A Bayesian approach for reducing uncertainty in physiologically based pharmacokinetic models
A. Roy, Y.-C. Chien, C.P. Weisel, M. Ouyang, P.G. Georgopoulos (EOHSI, UMDNJ - R.W. Johnson Medical School and Rutgers University)
Estimation of parameters in mechanistic environmental and biological process models is often impractical using classical estimation techniques due to the typically complex structure of these models and the large number of structural and constitutive parameters that appear in their formulation. Many of the limitations of classical parameter estimation techniques can be circumvented by employing Markov Chain Monte Carlo (MCMC) simulation, an empirical Bayesian methodology. MCMC methods generate probability distributions rather than point estimates for model parameters, and incorporate prior information on model parameters together with information contained in the data. MCMC methods are particularly suited for reducing uncertainty in the parameters of mechanistic environmental and/or biological models as reasonable prior distributions can usually be specified for parameters in mechanistic models based on physical constraints.

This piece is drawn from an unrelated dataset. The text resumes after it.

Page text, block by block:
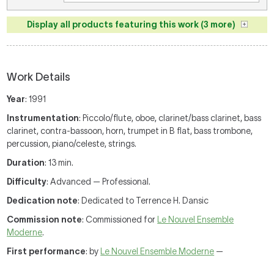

In this paper, the MCMC simulation methodology is applied to the estimation of the parameters of a physiologically based pharmacokinetic (PBPK) model for tetrachloroethylene using an extensive set of data on a single individual. The PBPK model describes the exhaled breath concentrations measured in an individual, following controlled and field low environmental level exposure to tetrachloroethylene. Bayesian inference using MCMC simulation resulted in decreases of more than 10% in the uncertainty of 6 of 15 model parameters.